Asked to Officiate a Wedding for Someone You Don’t Like? Try This.

Uh oh

What should you do if someone you can’t stand asks you to officiate their wedding? 

 

 

Once word gets out that you officiate weddings, all sorts of people come out of the woodwork, and you won’t always be so fond of them. But we’re in the business of love, and there’s always a way to respond that’s loving and respectful. 

 

If the request comes from a distant cousin you’ve never really bonded with, it will probably be easy to simply say no thanks. But what if the request comes from a grandchild, a sibling, a niece, or a nephew? Or for the professionals out there, from a much needed wedding client? 

 

Not so clear cut now, is it? 

 

 

An older blonde woman stands in the foreground, rolling her eyes at the young couple standing behind her

Remember... We're in the business of love. 

 

 

Under many circumstances, the best course of action is to politely decline.

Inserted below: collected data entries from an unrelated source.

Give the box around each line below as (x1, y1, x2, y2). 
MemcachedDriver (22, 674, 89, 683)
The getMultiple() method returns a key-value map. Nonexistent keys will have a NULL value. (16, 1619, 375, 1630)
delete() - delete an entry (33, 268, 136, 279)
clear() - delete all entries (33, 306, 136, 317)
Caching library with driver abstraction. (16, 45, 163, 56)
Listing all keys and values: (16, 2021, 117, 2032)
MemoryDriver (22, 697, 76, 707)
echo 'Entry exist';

If you dislike confrontation, you might offer up a small white lie about a scheduling conflict or incurable stage fright to soften the ‘no.’ And you can always recommend another wedding officiant better suited to the role and the couple. 

 

Related: When should officiants say No to a ceremony?


But under other circumstances, you might put aside your personal feelings and officiate the wedding anyway. 

 

After all, some family dynamics are too difficult to get around, and many professional officiants simply can’t afford to let contrasting personalities interfere with potential income.

 

In these cases, how should you approach the role of wedding officiant? 

 

It’s all about your attitude and perspective! 

 


Try these simple tools to shift your focus when working closely with an engaged couple that's rude, not your cup of tea, or otherwise hard to get along with: 

 

 

  • Keep your planning meetings brief and straightforward. Show up prepared with everything you’ll need to avoid delays and distractions.

 

  • Ask the couple to complete a detailed questionnaire. This helps you see them more kindly by getting to know them through their partner’s eyes. 

 

  • Be aware of your tone and communication style, and the energy you’re bringing to the meeting. 

 

  • Practice compassion and patience, and take short breaks if needed. 

 

  • Practice ‘emotional detachment.’ Don’t take the other person’s attitudes or behaviors personally, or try to change them.

 

  • Focus on AMM’s 3 Tenets, and the right of all people to marry according to their values. You’re here to serve! 

 

  • Dig deep through meditation to find your calm, and practice simple breathing techniques. 

 

  • And finally, remember this marriage is about the couple, their love, and their future, not you.